An important objective could be to keep the default probability within a certain time horizon, say during the next 10 years, under a predefined threshold, say 5%. As illustrated in the lower part of Fig. 17, this can be achieved by increasing the initial fraction \(\psi _{0}\) of own funds.Footnote 14 Note that we ensured a non-negative value of initial equity. As expected, the probabilities decrease if the own funds increase, especially fast for smaller values of \(\psi _{0}\). Here, a default probability equal to the threshold of 5% requires initial fractions of approximately 9.9%, 11.3%, and 13.2% if the long-term mean is 1.3%, 0.9%, or 0.5%, respectively. The declared interest rates \({\widehat{i}}_{k}\) on average are displayed in the upper part of Fig. 18. During the first year, only the guaranteed rate \({\widehat{i}}_G=0.9\%\) is paid. Then, interest rates increase before they become stable. Significant differences between the three scenarios are observable from year 5 on. In contrast to the case of default probabilities, these do not increase steadily with time but remain approximately constant. In addition, now the positive deviations in the long-term mean have a (slightly) stronger influence. In the medium and long term, the average values are 1.2%, 1.5%, and 1.9% if \(\frac{b}{a}\) equals 0.5%, 0.9%, and 1.3%. A complementary benchmark, additionally to the declared interest rate, could be the probability that only the guaranteed interest rate \({\widehat{i}}_G\) will be paid as illustrated in the lower part of Fig. 18. The probabilities decrease during the first years and then become quite stable.
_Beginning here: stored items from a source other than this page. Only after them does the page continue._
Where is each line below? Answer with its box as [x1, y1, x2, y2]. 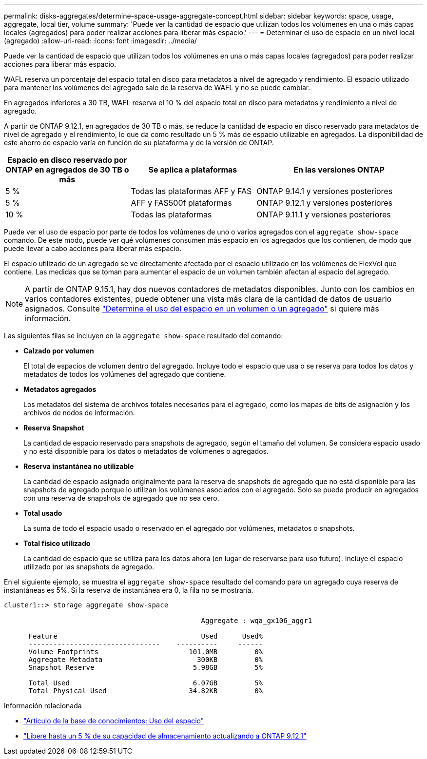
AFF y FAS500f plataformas [131, 198, 232, 208]
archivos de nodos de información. [23, 409, 135, 417]
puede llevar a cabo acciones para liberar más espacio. [4, 244, 182, 253]
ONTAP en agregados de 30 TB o [5, 165, 129, 175]
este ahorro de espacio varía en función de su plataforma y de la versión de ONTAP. [4, 138, 274, 147]
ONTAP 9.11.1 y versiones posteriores [256, 210, 391, 219]
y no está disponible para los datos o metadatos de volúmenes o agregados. [23, 447, 269, 455]
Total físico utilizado [23, 539, 91, 547]
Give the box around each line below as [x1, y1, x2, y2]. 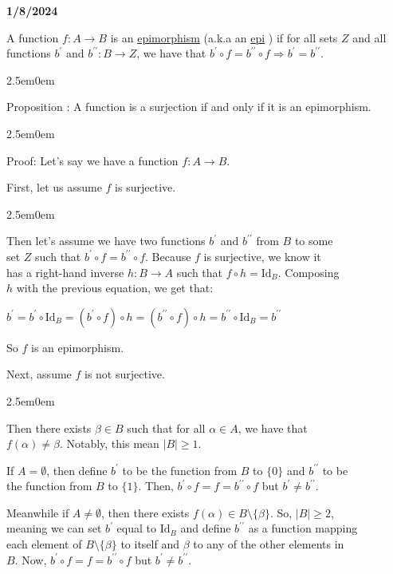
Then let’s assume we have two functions [6, 232, 206, 249]
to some [294, 232, 333, 249]
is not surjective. [84, 366, 165, 382]
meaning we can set [6, 520, 102, 536]
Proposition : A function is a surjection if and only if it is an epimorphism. [6, 98, 371, 115]
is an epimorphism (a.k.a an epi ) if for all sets [110, 29, 338, 46]
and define [180, 520, 231, 536]
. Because [145, 247, 191, 264]
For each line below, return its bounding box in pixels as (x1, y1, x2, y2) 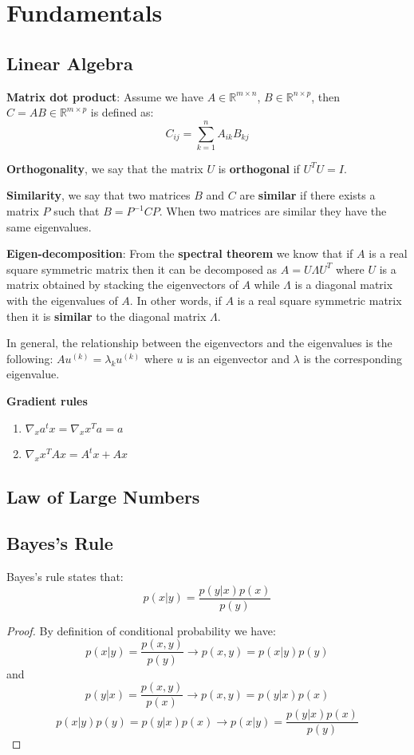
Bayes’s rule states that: (6, 568, 124, 585)
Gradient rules (6, 393, 88, 409)
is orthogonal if (218, 160, 300, 176)
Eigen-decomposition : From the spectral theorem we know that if (6, 245, 353, 262)
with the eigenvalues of (6, 292, 118, 309)
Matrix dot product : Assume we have (6, 88, 203, 105)
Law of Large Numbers (6, 484, 200, 508)
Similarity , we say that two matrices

As expected, larger values for the long-term mean result in lower probabilities that the declared interest rate equals the guaranteed rate. As before, the differences between the scenarios remain approximately constant over time.

Fig. 18
figure 18

Average declared interest rate (top) and probability that only the guaranteed interest rate is paid (bottom) within the three scenarios

4 Conclusion

We introduced a modular, stochastic asset–liability management model for life insurers which on the one hand allows us to describe the processing of a given, large, heterogeneous insurance portfolio, and on the other hand is capable of simulating an ongoing business. The model is consistent in the sense that it respects the fundamental balance sheet equation at the end of every period according to the principles of double-entry bookkeeping as required in accounting. At the same time, the framework is kept universal, such that the realization of alternative modeling approaches or the adaption to different insurance products are straightforward. Furthermore, we proposed an approach for the explicit generation of cohorts and the integration of new contracts which is necessary for efficient computations when considering large insurance portfolios. In extensive simulation studies reflecting the current situation of the capital markets, we illustrated the model’s performance and its high flexibility. The consideration of different new business scenarios and the incorporation of both stock and bond market crashes, gave insights on the stability of the insurance business and the robustness of possible investment strategies. In many cases we observed a certain stationarity and found that the asset allocation plays an important role in obtaining a smooth and robust surplus participation. This is in line with the idea of a healthy and solid insurance company writing long-term policies. At the same time, we saw that especially bond market crashes can cause extreme liquidity shocks and thus constitute a substantial risk. The impact of varying crash scenarios was investigated from both the life insurer’s and the policyholders’ point of view. Using a sensitivity analysis, we discussed the strong influence of single parameters on the performance. Keeping in mind that the simulation requires to model or estimate a lot of input parameters, this shows that one has to be careful with the interpretation of single observations. However, the application of such stochastic simulations can support managerial decisions by illustrating the long-term effects of potential measures, as for example the impact of specific investment strategies or interest rate fixings.